We cannot exclude ethnic influences on cardiac sizes across an ethnically diverse country like Nigeria. Hence, similar studies are advocated from other parts of the country for comparison and corroboration of our references. We did not conduct external validation of the regression equation, although the z score distribution suggests at least a good fit to our sample. Other measurements such as systolic and diastolic areas were not taken in order not to significantly interfere with school sessions. Furthermore, we were unable to match age and BSA in developing our z score reference values, though BSA is recommended by ASE to normalize measurements in cardiology.
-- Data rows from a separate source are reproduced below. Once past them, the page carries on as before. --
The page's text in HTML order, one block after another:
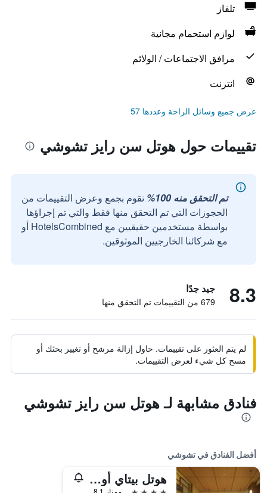
تلفاز
لوازم استحمام مجانية
مرافق الاجتماعات / الولائم
انترنت
عرض جميع وسائل الراحة وعددها 57
تقييمات حول هوتل سن رايز تشوشي
تم التحقق منه 100%
نقوم بجمع وعرض التقييمات من
الحجوزات التي تم التحقق منها فقط والتي تم إجراؤها
بواسطة مستخدمين حقيقيين مع HotelsCombined أو
مع شركائنا الخارجيين الموثوقين.
8.3 جيد جدًا
679 من التقييمات تم التحقق منها
لم يتم العثور على تقييمات. حاول إزالة مرشح أو تغيير بحثك أو
مسح كل شيء لعرض التقييمات.
فنادق مشابهة لـ هوتل سن رايز تشوشي
أفضل الفنادق في تشوشي
هوتل بيتاي أومي تو موري
ممتاز 8.1
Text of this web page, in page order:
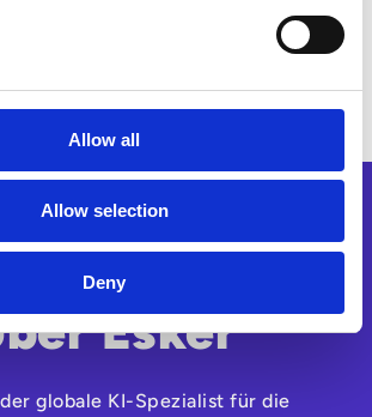
Allow all
Allow selection
Deny
das ohne Prozessverzögerungen
Komplexität umsetzen lässt
Esker
globale KI-Spezialist für die
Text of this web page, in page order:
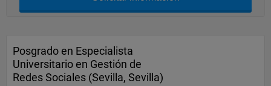
Posgrado en Especialista
Universitario en Gestión de
Redes Sociales (Sevilla, Sevilla)

In addition, we did not have access to 3-dimensional echocardiography in assessing right ventricular function.
In conclusion, the z score reference values have been developed for school-aged children in Nigeria. This will help reduce the limitations of using references from elsewhere due to racial differences in cardiac size. It is an addition to the existing available references, thus allowing accurate assessment of right ventricular dimensions and systolic function in children with cardiac disorders.